## TASK TO CARRY OUT
Which lines in the data below contain the string "your"? Show each one.
__________________________________________________
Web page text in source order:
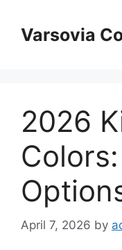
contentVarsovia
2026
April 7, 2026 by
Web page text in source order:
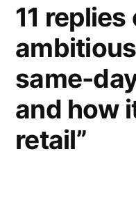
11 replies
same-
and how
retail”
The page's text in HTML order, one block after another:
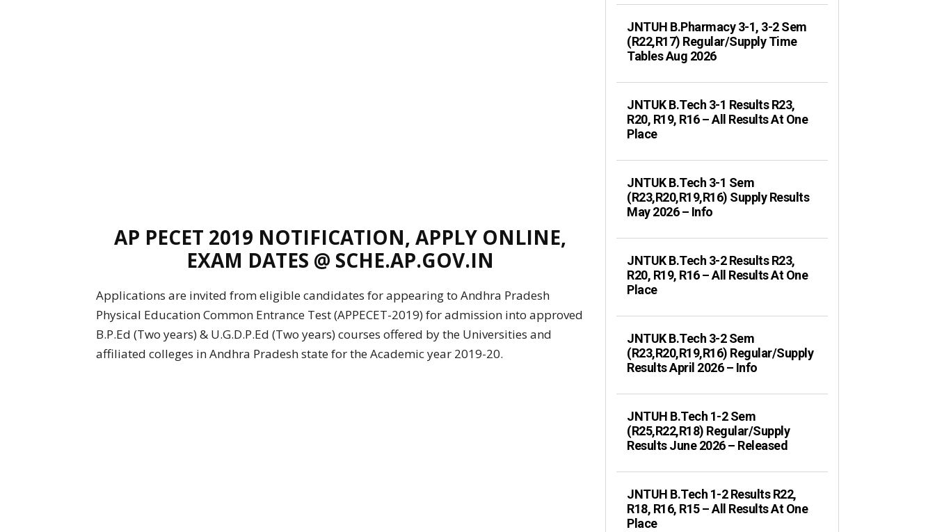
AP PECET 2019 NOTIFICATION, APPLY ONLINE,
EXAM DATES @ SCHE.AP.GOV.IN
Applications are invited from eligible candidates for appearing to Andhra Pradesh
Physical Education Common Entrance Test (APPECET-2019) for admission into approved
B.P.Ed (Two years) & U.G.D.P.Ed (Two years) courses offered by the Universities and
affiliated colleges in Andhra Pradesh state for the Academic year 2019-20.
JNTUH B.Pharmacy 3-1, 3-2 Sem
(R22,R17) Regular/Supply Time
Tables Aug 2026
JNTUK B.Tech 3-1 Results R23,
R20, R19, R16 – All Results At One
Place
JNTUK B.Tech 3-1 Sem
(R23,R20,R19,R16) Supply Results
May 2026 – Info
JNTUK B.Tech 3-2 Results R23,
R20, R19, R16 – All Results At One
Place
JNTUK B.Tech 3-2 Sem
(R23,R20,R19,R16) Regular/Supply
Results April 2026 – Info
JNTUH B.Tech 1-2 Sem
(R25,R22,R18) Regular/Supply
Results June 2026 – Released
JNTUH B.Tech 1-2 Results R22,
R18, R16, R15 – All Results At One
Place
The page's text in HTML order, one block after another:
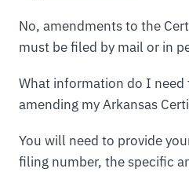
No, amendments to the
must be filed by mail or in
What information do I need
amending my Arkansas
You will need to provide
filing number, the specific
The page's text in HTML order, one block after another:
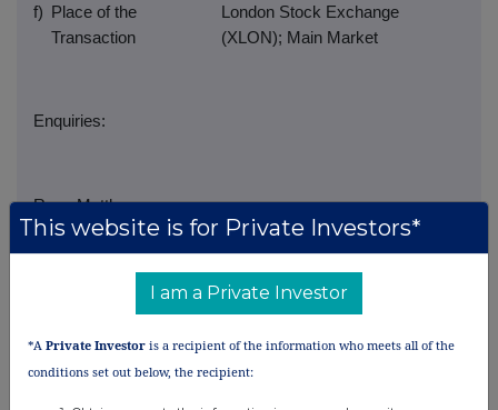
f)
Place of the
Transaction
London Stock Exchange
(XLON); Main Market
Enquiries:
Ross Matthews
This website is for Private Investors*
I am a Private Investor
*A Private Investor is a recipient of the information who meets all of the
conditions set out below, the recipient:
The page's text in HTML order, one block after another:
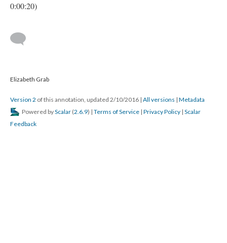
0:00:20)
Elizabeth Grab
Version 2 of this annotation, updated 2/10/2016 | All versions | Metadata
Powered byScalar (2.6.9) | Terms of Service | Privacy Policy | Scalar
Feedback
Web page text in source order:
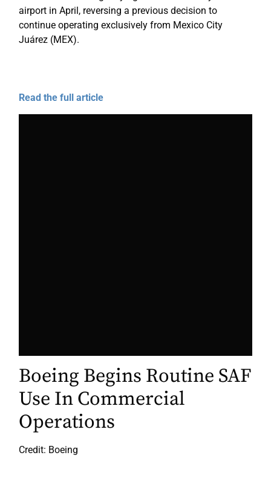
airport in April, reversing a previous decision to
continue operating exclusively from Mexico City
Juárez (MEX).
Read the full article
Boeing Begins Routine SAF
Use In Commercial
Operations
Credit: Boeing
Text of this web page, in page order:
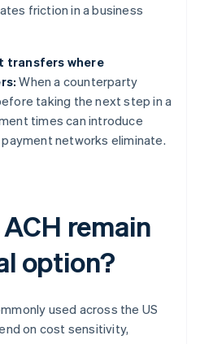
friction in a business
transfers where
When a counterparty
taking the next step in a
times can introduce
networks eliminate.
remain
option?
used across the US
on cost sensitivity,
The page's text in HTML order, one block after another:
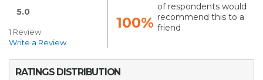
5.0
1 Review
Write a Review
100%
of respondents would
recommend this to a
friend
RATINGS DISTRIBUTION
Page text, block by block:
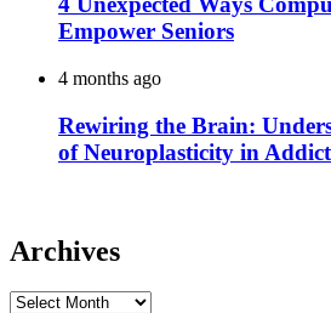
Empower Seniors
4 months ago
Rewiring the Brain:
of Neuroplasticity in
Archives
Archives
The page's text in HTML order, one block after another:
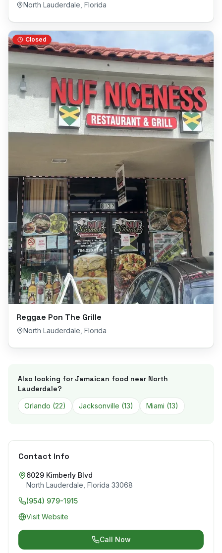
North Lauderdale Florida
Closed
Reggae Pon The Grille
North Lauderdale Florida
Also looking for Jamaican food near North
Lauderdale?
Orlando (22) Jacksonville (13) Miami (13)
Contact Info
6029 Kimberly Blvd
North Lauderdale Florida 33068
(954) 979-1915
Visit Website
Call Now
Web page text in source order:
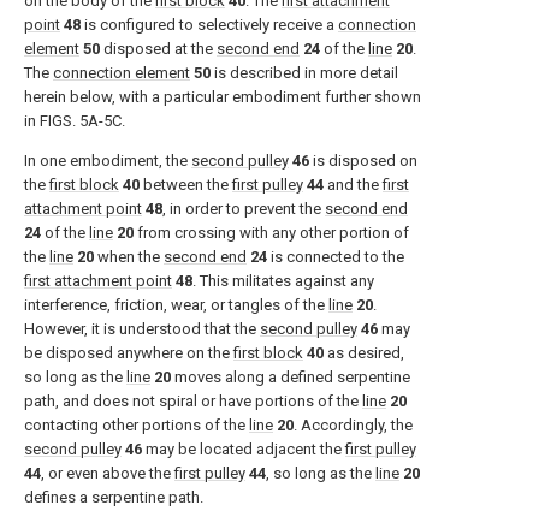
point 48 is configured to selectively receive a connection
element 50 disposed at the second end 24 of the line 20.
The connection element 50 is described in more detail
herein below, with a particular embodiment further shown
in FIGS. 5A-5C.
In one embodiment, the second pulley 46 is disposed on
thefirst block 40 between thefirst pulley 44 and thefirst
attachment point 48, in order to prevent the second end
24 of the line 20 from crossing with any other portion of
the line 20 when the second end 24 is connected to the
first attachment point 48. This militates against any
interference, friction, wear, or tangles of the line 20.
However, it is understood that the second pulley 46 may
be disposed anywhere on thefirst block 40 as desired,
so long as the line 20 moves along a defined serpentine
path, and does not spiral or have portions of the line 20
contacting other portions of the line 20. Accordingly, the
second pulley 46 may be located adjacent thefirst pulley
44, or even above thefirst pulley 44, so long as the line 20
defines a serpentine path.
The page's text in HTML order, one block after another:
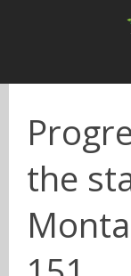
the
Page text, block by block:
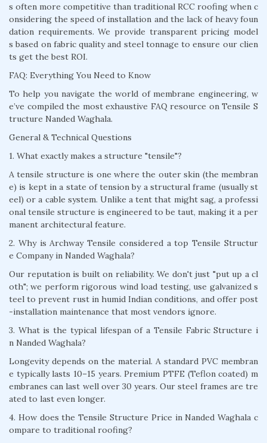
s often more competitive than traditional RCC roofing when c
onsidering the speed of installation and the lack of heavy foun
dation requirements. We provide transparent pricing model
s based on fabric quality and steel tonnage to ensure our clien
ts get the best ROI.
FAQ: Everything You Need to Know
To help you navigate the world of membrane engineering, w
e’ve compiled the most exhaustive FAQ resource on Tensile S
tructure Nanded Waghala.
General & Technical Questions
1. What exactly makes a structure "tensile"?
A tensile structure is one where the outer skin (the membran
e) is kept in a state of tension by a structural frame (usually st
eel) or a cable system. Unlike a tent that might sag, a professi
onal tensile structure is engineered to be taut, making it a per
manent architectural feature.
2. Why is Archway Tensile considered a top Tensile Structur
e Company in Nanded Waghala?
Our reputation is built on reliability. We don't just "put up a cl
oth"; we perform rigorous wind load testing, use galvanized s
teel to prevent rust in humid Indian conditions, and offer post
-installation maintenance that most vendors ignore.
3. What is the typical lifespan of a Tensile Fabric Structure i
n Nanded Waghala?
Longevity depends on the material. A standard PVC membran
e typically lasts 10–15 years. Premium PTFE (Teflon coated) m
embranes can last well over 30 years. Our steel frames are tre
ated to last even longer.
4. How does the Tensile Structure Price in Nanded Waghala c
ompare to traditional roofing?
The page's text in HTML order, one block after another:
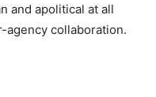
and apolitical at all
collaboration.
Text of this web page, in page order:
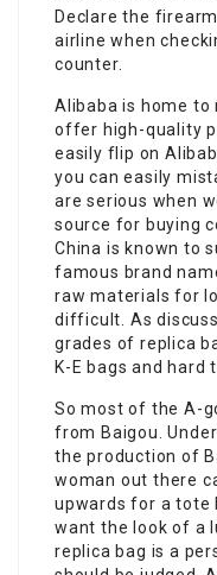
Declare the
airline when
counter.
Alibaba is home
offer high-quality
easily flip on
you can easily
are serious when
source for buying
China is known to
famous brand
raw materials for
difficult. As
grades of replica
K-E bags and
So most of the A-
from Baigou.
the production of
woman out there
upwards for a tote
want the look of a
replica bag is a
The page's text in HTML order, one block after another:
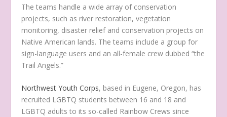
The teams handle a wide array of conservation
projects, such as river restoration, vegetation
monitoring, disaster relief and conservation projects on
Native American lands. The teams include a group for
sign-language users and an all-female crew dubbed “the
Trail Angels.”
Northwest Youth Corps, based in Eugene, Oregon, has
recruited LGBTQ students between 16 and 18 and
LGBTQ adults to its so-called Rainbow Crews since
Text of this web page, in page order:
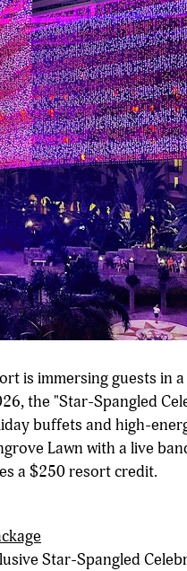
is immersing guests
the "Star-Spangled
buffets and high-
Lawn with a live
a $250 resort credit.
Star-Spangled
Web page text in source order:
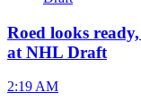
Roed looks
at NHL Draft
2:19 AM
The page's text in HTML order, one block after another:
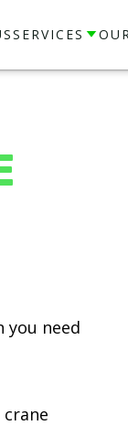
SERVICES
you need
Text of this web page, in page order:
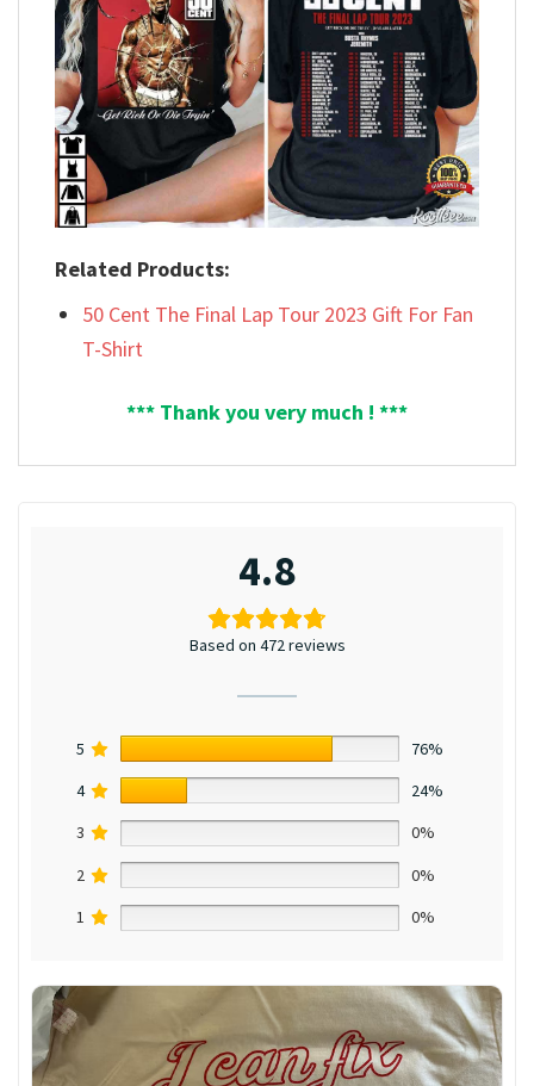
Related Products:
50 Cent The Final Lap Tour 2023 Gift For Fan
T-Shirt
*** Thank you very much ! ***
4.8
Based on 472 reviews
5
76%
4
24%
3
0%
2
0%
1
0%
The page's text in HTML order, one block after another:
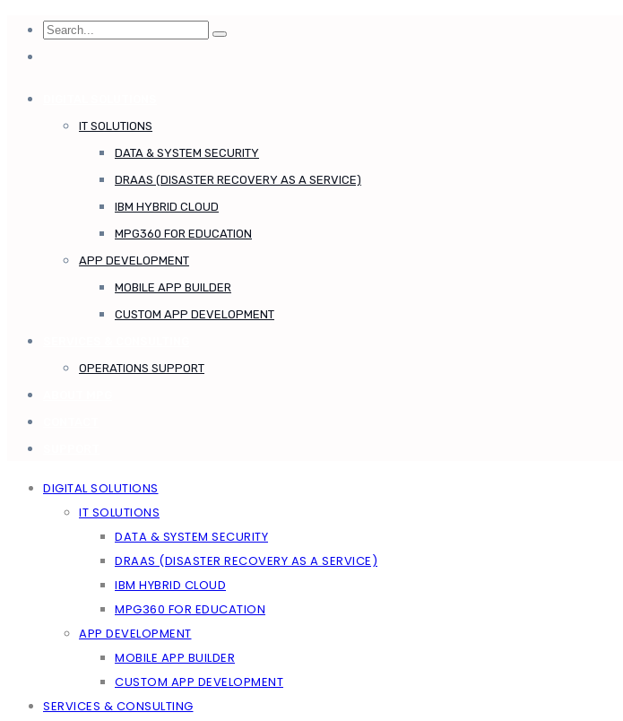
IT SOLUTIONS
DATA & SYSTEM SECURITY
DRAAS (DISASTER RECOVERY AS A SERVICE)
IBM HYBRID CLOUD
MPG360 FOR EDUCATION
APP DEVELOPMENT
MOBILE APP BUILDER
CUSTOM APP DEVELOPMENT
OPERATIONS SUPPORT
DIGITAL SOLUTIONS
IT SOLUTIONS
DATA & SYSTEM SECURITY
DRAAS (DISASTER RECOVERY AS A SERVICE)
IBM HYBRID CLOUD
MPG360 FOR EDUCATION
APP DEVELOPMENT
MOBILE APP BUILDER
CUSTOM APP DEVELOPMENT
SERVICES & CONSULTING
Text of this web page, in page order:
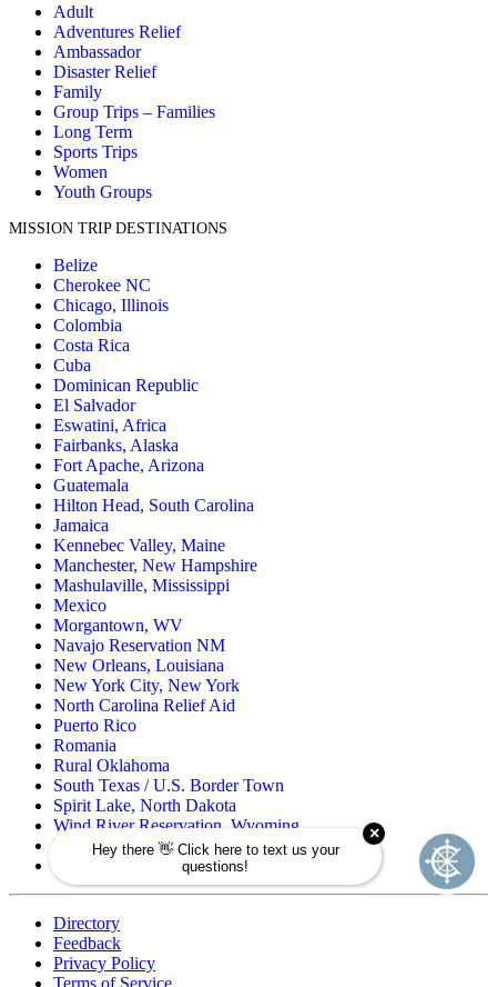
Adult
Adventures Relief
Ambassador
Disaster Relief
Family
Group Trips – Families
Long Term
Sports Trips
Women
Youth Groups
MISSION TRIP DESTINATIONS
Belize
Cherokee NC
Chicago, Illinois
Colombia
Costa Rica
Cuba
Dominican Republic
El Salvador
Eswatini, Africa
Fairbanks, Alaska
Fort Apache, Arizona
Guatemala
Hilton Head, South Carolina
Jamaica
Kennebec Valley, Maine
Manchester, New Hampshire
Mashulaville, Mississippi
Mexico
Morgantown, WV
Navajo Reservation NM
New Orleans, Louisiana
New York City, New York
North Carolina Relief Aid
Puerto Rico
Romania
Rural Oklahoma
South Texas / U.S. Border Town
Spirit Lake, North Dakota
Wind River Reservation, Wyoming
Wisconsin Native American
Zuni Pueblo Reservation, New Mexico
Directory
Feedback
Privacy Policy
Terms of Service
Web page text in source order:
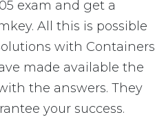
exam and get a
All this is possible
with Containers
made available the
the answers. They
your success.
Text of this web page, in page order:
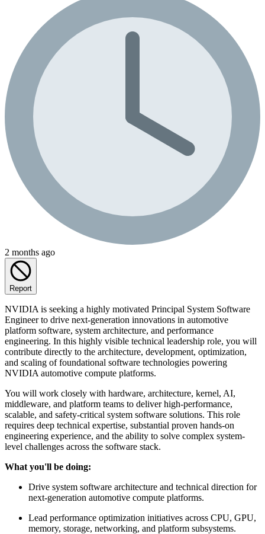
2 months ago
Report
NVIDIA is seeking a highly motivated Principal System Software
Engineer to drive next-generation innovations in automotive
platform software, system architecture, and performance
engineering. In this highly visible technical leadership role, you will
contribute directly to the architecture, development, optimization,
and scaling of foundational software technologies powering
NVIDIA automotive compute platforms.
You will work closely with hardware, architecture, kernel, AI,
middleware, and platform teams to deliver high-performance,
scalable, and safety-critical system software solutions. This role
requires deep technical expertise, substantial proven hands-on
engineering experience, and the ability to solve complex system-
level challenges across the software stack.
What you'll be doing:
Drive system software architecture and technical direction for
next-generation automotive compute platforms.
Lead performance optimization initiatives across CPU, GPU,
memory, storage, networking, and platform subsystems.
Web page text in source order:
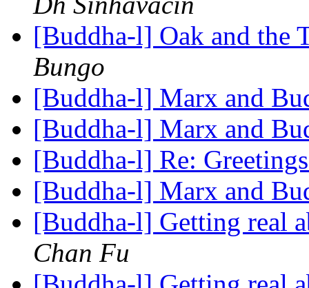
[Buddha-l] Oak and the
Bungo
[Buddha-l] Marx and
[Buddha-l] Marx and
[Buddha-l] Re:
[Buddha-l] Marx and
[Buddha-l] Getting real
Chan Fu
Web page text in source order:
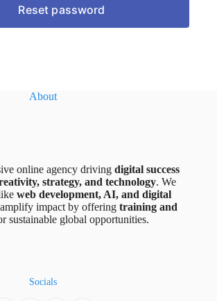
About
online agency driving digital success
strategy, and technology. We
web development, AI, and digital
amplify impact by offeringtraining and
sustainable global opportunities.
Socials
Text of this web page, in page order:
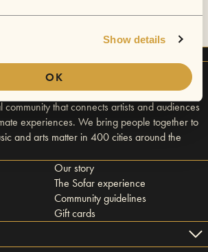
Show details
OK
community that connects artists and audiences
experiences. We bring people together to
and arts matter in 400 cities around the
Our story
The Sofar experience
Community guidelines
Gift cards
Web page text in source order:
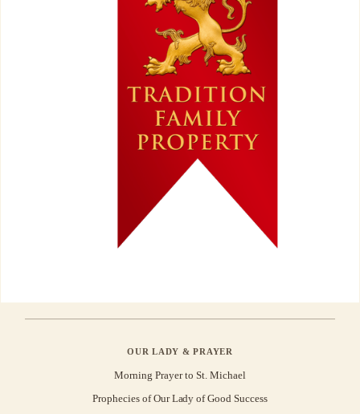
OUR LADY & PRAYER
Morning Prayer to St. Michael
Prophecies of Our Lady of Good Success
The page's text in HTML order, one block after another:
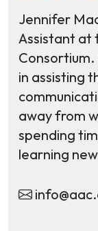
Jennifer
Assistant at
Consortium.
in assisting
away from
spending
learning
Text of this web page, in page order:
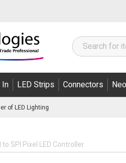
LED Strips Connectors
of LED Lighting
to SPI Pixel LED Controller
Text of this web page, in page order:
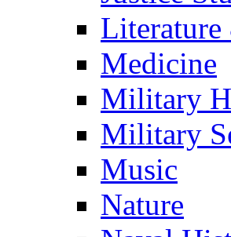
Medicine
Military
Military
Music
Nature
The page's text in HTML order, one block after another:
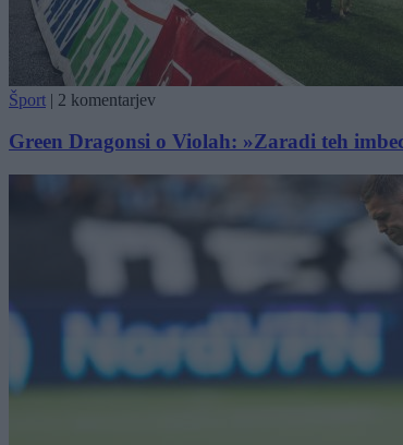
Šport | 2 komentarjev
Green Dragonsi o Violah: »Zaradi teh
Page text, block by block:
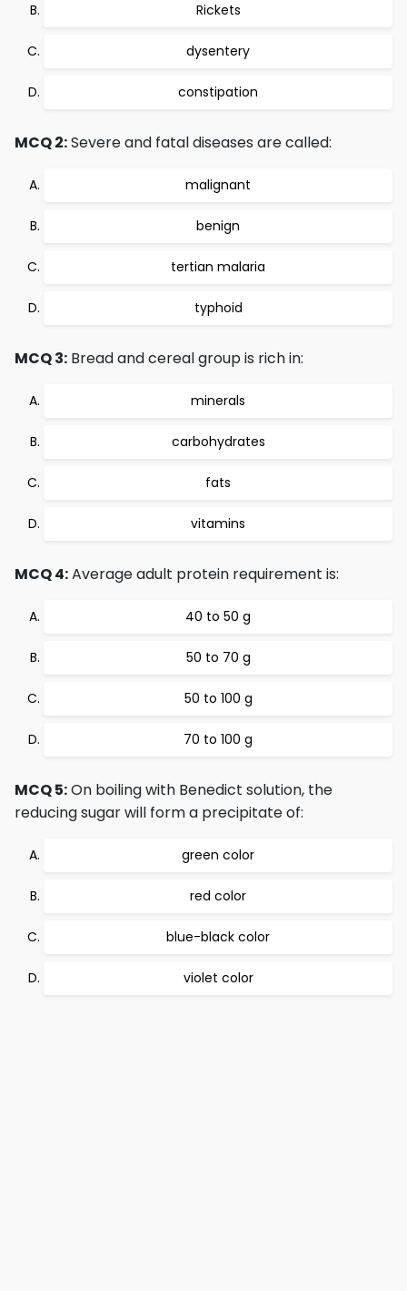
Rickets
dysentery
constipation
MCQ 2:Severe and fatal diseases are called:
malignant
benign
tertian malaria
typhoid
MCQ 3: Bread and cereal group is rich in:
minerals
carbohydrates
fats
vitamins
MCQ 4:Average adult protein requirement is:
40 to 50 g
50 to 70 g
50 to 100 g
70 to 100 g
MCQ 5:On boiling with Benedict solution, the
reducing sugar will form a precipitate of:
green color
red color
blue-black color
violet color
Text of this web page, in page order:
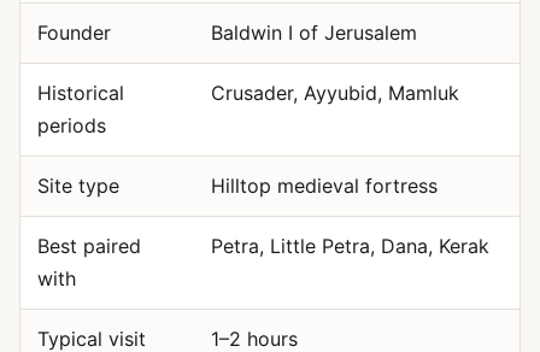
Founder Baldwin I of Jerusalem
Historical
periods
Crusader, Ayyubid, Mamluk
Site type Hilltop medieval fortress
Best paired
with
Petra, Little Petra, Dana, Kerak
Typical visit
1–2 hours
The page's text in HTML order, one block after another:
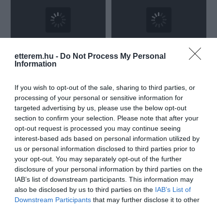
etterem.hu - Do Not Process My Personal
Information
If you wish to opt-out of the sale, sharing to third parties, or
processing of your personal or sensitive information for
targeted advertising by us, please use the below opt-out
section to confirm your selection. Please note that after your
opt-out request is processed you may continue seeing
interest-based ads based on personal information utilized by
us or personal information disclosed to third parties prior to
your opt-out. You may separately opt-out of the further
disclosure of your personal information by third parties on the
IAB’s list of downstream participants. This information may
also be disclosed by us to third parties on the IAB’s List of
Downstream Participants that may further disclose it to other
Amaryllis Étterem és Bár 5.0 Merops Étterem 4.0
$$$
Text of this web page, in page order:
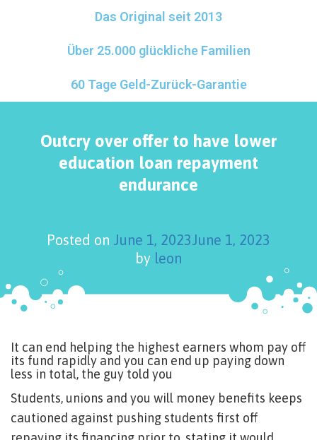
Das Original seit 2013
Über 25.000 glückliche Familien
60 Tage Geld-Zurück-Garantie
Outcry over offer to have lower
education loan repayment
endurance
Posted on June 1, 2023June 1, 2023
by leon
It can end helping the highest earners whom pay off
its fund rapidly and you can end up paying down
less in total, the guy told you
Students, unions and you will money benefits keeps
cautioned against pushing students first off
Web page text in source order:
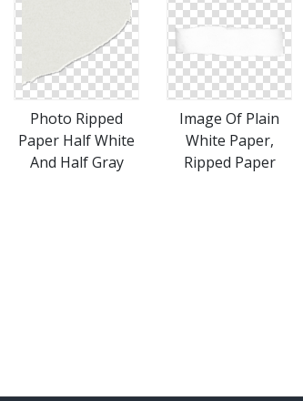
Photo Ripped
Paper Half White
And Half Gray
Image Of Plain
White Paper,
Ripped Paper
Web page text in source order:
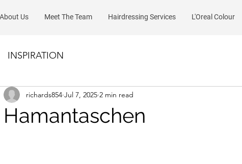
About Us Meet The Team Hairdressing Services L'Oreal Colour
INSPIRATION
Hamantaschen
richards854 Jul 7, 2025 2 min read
__________________________________________________
## EXPECTED ANSWER
your success.
processing of your personal or sensitive information for
section to confirm your selection. Please note that after your
your opt-out. You may separately opt-out of the further
disclosure of your personal information by third parties on the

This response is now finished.